### WORK TO BE COMPLETED:
Wherever the string "https" appears in the listing, copy that line.

### DATA LISTING:

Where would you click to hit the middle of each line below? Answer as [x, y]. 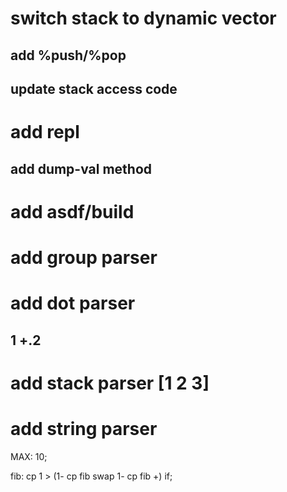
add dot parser [73, 303]
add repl [45, 132]
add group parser [84, 257]
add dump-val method [81, 168]
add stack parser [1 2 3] [110, 383]
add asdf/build [72, 211]
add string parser [84, 428]
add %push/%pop [68, 55]
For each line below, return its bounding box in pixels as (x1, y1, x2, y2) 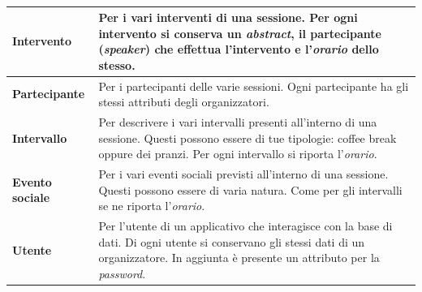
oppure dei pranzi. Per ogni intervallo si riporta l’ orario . (98, 145, 377, 162)
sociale (12, 189, 50, 206)
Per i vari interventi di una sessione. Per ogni (98, 9, 358, 25)
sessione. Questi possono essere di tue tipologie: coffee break (98, 129, 397, 146)
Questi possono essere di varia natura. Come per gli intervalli (98, 181, 403, 198)
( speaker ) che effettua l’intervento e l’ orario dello (98, 41, 379, 58)
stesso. (98, 56, 136, 73)
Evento (12, 173, 52, 190)
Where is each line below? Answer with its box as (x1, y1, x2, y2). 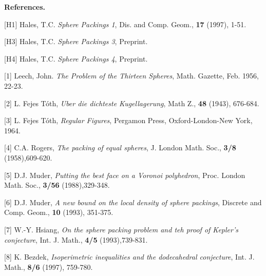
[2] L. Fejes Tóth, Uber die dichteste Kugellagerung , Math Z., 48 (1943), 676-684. (4, 97, 259, 108)
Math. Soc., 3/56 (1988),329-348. (4, 180, 110, 190)
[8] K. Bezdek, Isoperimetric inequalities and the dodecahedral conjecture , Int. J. (4, 251, 255, 262)
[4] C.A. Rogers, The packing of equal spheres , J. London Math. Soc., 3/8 (4, 142, 236, 153)
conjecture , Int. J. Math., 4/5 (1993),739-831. (4, 234, 148, 245)
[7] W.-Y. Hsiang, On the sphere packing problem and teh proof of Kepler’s (4, 224, 238, 234)
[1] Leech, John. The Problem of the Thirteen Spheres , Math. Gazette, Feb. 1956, (4, 70, 259, 81)
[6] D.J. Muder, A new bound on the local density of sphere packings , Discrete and (4, 196, 262, 207)
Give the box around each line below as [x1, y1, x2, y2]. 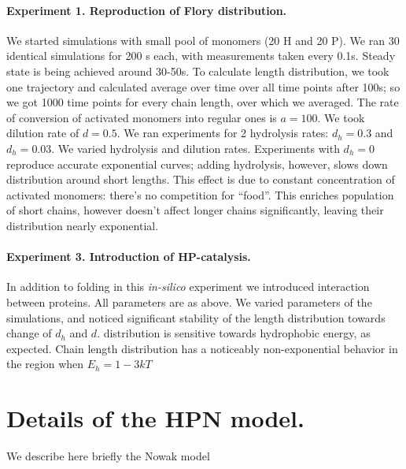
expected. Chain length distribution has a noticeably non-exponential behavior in [6, 340, 398, 356]
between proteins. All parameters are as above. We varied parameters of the [6, 293, 372, 310]
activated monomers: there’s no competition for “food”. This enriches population [6, 186, 394, 203]
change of [6, 325, 52, 341]
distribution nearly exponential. [6, 217, 159, 233]
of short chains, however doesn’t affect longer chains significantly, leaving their [6, 202, 384, 218]
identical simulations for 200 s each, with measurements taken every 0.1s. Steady [6, 47, 396, 64]
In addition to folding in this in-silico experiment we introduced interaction [6, 278, 370, 295]
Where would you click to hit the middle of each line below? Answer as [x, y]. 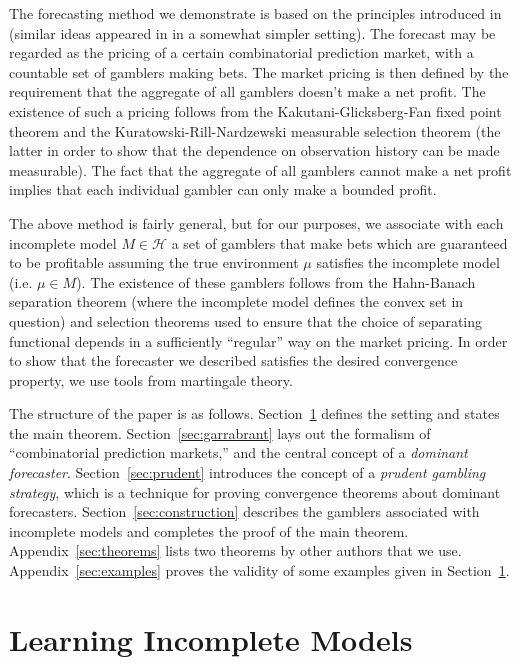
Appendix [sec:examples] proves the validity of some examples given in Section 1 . [259, 570]
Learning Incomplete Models [211, 638]
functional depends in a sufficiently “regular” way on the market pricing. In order [258, 340]
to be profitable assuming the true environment [154, 262]
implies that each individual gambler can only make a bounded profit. [223, 189]
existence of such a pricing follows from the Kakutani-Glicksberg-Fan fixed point [255, 110]
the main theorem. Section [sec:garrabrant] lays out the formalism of [220, 432]
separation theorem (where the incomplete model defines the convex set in [236, 301]
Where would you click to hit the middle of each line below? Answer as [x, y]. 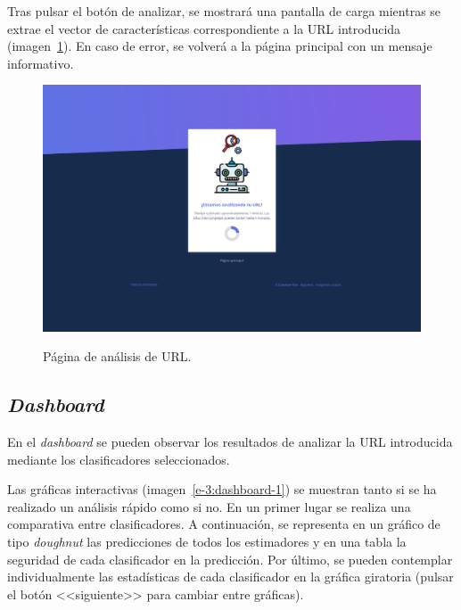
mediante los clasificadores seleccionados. [119, 459]
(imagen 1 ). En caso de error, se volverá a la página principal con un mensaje [220, 46]
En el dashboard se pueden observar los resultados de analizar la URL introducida [230, 441]
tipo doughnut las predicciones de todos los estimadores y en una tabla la [207, 541]
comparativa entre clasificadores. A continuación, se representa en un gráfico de [224, 524]
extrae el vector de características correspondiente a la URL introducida [204, 28]
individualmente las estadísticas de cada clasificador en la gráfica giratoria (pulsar [230, 577]
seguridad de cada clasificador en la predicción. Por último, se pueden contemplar [230, 559]
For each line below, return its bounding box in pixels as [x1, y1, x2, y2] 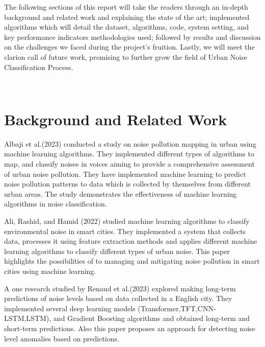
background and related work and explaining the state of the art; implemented [4, 11, 250, 22]
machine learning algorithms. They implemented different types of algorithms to [4, 148, 254, 159]
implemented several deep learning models [4, 303, 136, 313]
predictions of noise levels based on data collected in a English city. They [4, 293, 232, 304]
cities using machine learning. [4, 266, 96, 276]
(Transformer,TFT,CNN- [138, 303, 216, 313]
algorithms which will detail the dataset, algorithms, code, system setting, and [4, 21, 249, 32]
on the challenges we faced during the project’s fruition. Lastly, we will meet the [4, 41, 255, 52]
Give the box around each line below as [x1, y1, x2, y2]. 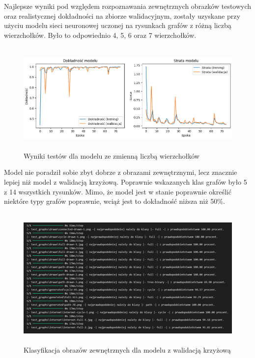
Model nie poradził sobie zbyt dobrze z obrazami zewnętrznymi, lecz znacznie [4, 167, 237, 177]
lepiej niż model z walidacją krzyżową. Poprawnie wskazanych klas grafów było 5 [4, 177, 247, 187]
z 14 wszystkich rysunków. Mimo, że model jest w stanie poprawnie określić [4, 186, 231, 196]
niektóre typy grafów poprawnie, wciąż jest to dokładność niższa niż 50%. [4, 196, 225, 206]
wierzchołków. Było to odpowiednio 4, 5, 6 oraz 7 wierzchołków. [4, 29, 197, 40]
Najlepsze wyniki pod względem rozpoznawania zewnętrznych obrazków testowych [4, 1, 252, 11]
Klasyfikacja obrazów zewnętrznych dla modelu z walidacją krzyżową [24, 344, 231, 355]
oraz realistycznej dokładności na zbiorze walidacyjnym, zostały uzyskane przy [4, 10, 240, 21]
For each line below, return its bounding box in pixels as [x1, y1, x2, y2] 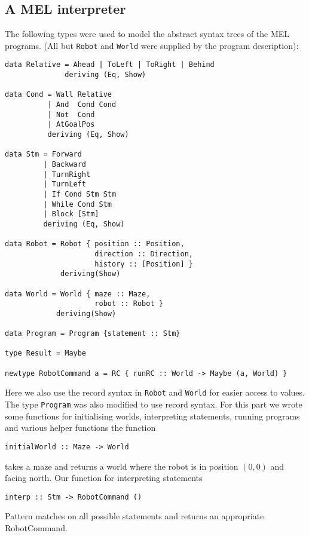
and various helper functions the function [5, 421, 156, 434]
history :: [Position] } [94, 259, 193, 268]
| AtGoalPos [47, 120, 95, 129]
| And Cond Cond [47, 100, 117, 109]
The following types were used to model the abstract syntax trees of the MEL [5, 27, 290, 40]
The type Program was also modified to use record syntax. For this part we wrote [5, 398, 302, 411]
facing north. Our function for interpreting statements [5, 471, 203, 484]
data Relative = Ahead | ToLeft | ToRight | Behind [5, 60, 215, 69]
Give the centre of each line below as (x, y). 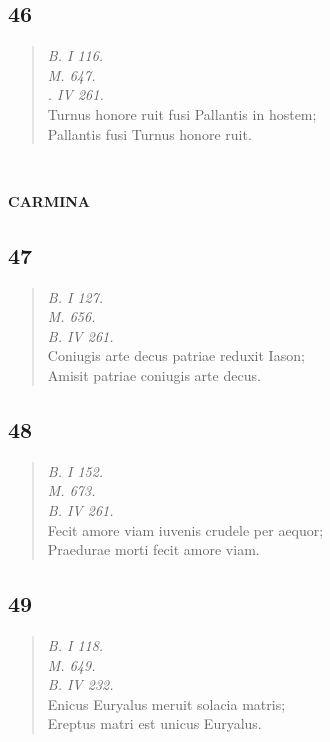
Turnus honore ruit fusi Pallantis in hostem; (182, 113)
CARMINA (49, 200)
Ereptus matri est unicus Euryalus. (154, 723)
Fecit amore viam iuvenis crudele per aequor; (185, 529)
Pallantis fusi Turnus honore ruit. (149, 133)
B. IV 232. (80, 684)
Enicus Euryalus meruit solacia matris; (166, 703)
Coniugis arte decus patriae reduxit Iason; (176, 355)
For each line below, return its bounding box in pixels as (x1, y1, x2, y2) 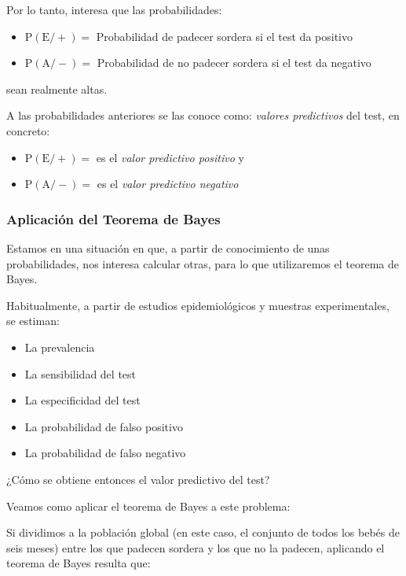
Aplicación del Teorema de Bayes (6, 209, 221, 228)
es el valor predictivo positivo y (96, 149, 244, 165)
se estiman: (6, 312, 60, 329)
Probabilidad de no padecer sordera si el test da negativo (97, 54, 371, 71)
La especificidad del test (24, 392, 141, 408)
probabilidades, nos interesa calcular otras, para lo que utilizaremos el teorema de (6, 255, 399, 271)
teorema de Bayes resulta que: (6, 555, 151, 571)
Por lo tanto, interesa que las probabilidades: (6, 2, 222, 17)
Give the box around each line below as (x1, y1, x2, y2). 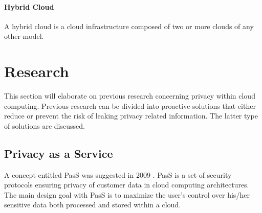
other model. (4, 31, 44, 41)
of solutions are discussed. (4, 120, 85, 131)
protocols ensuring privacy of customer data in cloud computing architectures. (4, 179, 249, 190)
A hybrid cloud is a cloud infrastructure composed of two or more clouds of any (4, 20, 254, 31)
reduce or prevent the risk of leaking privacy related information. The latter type (4, 110, 258, 121)
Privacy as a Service (4, 145, 113, 161)
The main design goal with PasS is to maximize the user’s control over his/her (4, 189, 250, 200)
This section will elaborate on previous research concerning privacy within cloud (4, 90, 255, 101)
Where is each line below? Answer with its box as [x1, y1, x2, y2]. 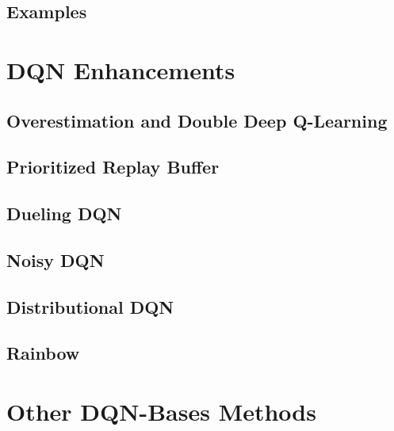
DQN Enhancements [6, 53, 235, 86]
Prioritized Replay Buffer [6, 154, 220, 179]
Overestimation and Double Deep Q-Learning [6, 108, 388, 132]
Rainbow [6, 341, 80, 365]
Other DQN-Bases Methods [6, 395, 316, 428]
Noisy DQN [6, 247, 105, 272]
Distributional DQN [6, 294, 174, 318]
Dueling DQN [6, 201, 122, 226]
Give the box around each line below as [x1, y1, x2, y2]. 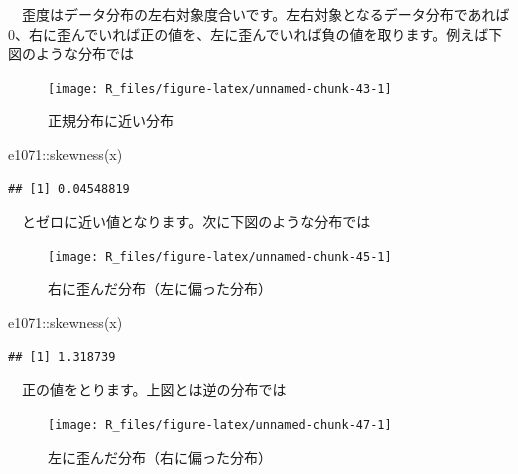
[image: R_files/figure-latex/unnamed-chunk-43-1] [48, 81, 392, 96]
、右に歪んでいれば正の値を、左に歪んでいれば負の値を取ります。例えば [15, 23, 489, 44]
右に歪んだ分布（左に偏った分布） [48, 278, 272, 299]
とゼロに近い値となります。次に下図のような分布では [21, 211, 371, 232]
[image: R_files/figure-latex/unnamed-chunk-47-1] [48, 417, 392, 432]
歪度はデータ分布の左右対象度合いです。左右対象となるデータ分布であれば [21, 4, 510, 24]
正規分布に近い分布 [48, 110, 174, 131]
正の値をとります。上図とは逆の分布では [21, 379, 287, 400]
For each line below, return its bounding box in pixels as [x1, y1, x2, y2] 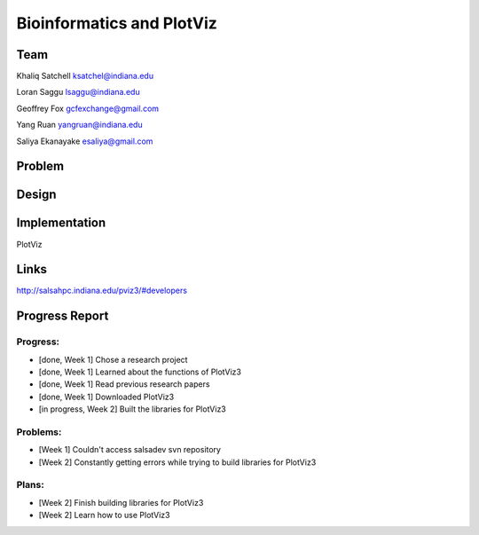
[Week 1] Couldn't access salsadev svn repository [38, 445, 222, 455]
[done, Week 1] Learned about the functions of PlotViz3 [38, 366, 241, 377]
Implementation [16, 216, 106, 231]
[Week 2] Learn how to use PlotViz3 [38, 510, 170, 521]
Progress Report [16, 309, 109, 324]
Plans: [16, 479, 44, 492]
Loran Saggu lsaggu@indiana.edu [16, 87, 141, 98]
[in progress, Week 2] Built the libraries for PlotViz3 [38, 404, 226, 414]
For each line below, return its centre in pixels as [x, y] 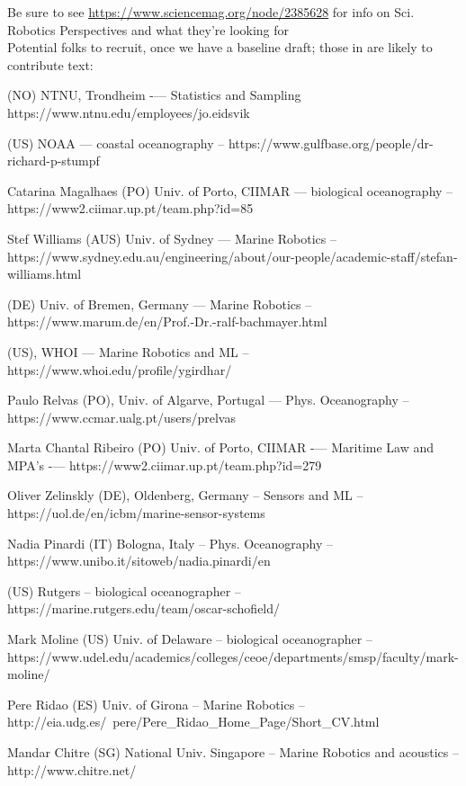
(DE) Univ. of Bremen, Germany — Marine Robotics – [160, 304]
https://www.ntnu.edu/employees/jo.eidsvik [129, 112]
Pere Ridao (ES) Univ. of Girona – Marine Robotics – [156, 704]
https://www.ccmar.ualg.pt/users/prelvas [121, 417]
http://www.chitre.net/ [72, 769]
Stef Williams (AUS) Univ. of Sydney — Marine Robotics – [172, 238]
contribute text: [50, 64]
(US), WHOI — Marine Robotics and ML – [128, 351]
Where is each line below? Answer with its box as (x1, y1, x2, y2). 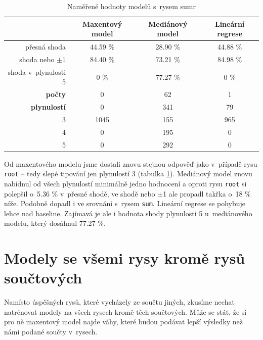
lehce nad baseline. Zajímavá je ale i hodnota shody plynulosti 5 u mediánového (4, 208, 252, 218)
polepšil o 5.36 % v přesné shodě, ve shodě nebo (4, 188, 155, 199)
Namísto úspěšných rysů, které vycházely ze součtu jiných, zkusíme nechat (4, 297, 235, 307)
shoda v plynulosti (8, 66, 66, 77)
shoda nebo (19, 54, 55, 64)
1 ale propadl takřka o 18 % (163, 188, 251, 199)
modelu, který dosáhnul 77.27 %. (4, 218, 106, 228)
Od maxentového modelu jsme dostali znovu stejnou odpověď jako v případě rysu (4, 158, 257, 169)
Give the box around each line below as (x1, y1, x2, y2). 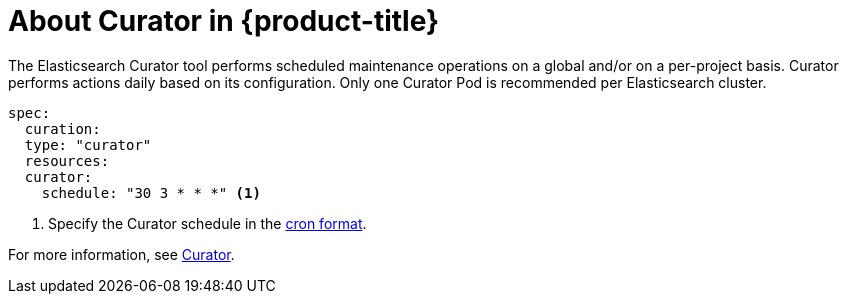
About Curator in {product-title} (8, 4, 440, 38)
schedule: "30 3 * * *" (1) (41, 184, 261, 201)
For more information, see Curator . (8, 245, 235, 263)
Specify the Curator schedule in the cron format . (48, 214, 367, 232)
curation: (24, 120, 101, 137)
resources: (24, 152, 110, 169)
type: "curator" (24, 136, 152, 153)
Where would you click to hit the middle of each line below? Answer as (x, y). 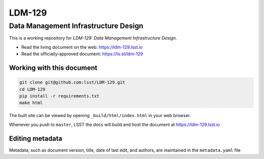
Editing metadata (36, 138)
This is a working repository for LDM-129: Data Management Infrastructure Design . (93, 38)
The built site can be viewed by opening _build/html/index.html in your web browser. (100, 116)
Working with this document (53, 68)
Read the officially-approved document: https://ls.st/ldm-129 (82, 54)
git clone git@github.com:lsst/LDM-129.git (72, 82)
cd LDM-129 (32, 89)
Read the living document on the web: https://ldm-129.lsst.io (82, 47)
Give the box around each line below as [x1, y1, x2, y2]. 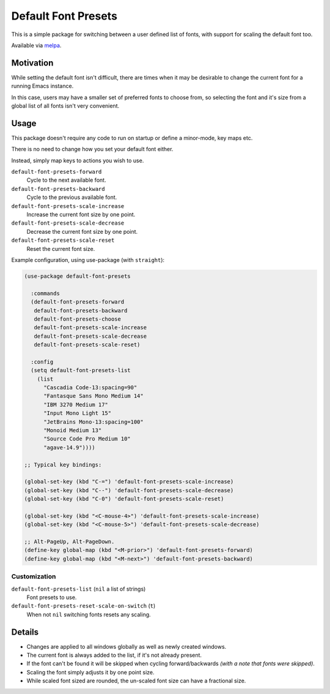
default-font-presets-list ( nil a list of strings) [11, 585, 146, 592]
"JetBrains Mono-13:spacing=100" [43, 418, 144, 425]
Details [11, 627, 39, 637]
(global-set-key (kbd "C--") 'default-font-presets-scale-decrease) [24, 487, 234, 494]
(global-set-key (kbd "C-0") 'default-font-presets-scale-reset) [24, 496, 224, 502]
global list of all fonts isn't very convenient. [11, 102, 120, 110]
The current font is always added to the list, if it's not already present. [26, 652, 202, 659]
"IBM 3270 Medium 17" [43, 401, 108, 408]
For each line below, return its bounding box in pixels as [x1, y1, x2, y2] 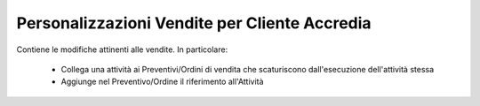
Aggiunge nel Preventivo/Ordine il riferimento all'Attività [60, 76, 264, 87]
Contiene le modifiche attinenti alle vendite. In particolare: [16, 44, 228, 55]
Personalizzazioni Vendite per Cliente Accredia [16, 13, 372, 33]
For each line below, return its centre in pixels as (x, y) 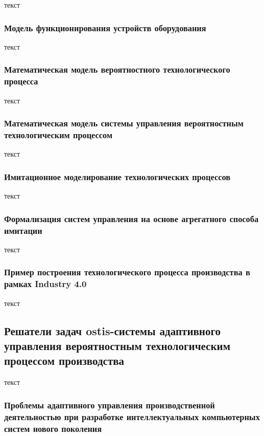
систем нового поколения (53, 428)
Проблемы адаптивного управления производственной (110, 405)
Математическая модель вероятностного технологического (117, 69)
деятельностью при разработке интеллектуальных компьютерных (132, 416)
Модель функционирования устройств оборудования (105, 27)
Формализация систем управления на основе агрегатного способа (131, 218)
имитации (23, 230)
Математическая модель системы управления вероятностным (124, 123)

### WORKED SOLUTION:
https://www.ntnu.edu/employees/jo.eidsvik [129, 112]
https://www.ccmar.ualg.pt/users/prelvas [121, 417]
Read the officially-approved document: https://ls.st/ldm-129 (82, 54)
Read the living document on the web: https://ldm-129.lsst.io (82, 47)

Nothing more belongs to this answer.